──────── Materials provided

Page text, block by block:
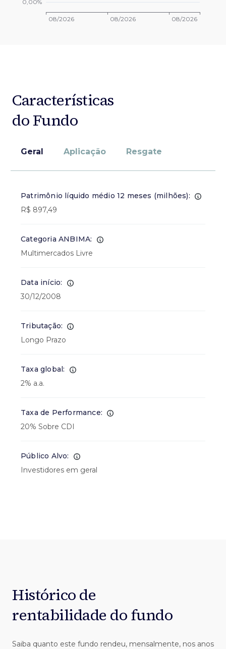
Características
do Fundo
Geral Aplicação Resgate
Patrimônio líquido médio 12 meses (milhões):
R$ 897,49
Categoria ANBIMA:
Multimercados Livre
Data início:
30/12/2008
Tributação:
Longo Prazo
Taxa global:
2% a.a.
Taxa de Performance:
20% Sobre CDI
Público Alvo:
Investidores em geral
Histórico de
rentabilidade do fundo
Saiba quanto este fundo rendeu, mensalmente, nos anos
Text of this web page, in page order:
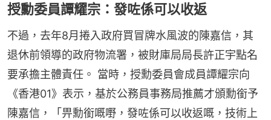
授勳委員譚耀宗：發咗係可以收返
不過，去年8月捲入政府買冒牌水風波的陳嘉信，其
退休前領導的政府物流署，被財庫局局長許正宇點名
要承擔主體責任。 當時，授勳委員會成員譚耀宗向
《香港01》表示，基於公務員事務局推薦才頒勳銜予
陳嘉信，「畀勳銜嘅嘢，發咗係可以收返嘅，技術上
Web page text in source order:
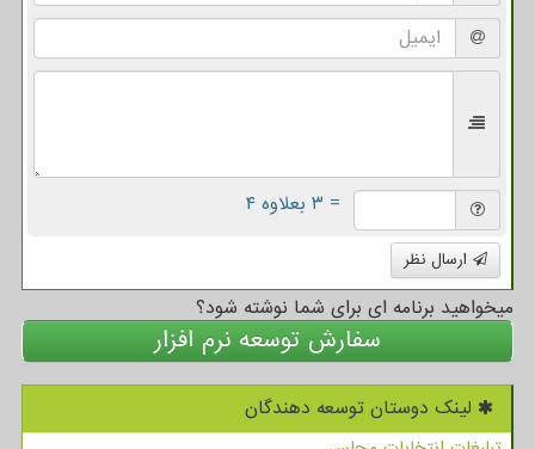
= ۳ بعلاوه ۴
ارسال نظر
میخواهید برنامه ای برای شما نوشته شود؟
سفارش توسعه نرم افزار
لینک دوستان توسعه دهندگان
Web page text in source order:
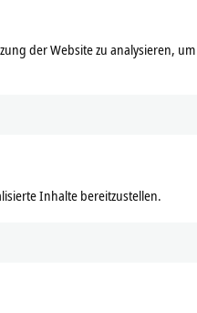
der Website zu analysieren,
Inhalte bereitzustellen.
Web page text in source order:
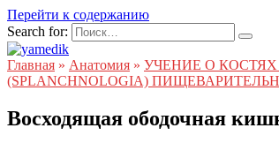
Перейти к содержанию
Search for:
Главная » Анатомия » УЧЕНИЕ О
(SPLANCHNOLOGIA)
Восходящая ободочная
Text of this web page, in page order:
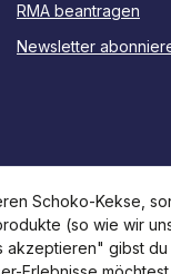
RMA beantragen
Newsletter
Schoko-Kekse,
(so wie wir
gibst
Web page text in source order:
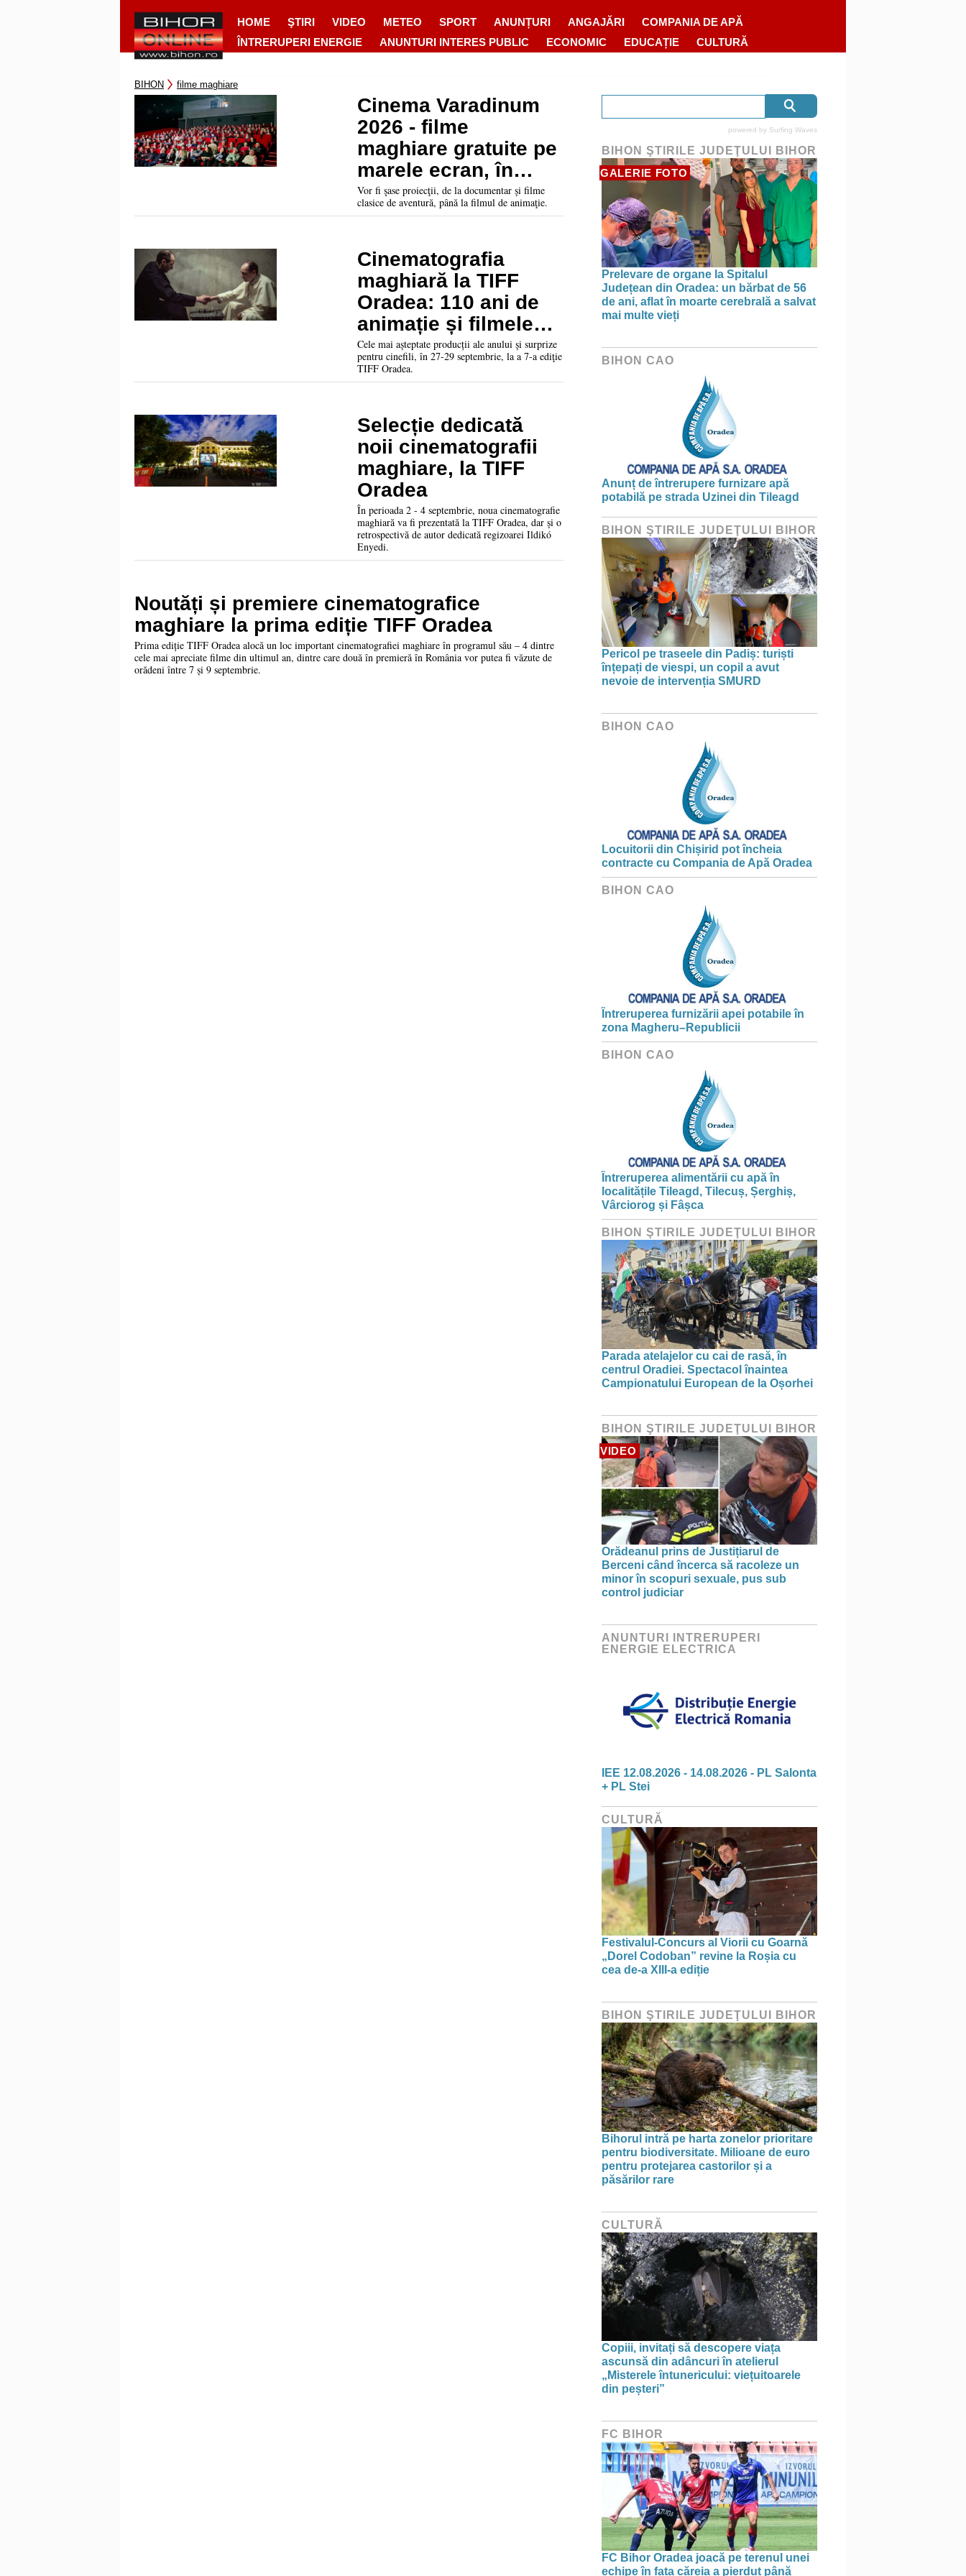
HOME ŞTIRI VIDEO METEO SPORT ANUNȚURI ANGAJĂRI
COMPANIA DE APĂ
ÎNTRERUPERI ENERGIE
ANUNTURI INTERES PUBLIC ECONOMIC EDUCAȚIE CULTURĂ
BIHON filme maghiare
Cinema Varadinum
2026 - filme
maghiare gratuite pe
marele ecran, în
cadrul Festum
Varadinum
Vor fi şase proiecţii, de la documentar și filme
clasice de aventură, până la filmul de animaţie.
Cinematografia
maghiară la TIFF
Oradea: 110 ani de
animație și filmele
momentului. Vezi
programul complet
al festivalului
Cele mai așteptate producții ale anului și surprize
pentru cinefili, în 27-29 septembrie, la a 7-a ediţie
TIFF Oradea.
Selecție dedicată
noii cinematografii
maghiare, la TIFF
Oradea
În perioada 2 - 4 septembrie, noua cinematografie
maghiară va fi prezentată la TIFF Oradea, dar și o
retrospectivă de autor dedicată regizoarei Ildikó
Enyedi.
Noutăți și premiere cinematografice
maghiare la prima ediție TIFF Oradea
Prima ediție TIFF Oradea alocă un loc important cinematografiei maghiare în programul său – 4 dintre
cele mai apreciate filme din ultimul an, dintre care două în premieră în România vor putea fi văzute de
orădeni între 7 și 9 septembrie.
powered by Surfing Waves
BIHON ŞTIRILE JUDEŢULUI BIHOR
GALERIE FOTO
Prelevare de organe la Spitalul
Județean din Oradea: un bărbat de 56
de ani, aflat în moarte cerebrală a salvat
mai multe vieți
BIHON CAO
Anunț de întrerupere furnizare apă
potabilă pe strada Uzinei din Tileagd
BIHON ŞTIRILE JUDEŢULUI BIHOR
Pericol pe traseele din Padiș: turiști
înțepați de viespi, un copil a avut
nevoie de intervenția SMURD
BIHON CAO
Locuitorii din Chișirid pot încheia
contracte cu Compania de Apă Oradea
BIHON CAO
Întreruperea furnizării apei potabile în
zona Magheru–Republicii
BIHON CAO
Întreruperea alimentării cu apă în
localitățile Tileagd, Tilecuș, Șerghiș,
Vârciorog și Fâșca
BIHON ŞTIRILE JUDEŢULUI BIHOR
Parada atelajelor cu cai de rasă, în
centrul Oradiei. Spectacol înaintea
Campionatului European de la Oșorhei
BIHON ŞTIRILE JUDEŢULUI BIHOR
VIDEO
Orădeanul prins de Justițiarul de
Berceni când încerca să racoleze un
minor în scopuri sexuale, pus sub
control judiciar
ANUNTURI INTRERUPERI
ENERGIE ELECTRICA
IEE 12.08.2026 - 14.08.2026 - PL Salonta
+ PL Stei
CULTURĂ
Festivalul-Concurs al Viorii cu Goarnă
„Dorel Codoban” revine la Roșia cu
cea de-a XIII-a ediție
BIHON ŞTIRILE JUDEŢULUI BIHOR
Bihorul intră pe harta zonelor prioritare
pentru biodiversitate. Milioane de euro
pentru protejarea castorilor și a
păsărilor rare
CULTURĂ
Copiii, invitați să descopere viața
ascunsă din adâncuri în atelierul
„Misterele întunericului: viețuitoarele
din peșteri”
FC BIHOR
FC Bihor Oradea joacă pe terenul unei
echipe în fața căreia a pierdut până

────────────────

### Activity
Only lines holding the word "maghiară" are wanted, so copy each of them from the records above.

### Reply
maghiară la TIFF
maghiară va fi prezentată la TIFF Oradea, dar și o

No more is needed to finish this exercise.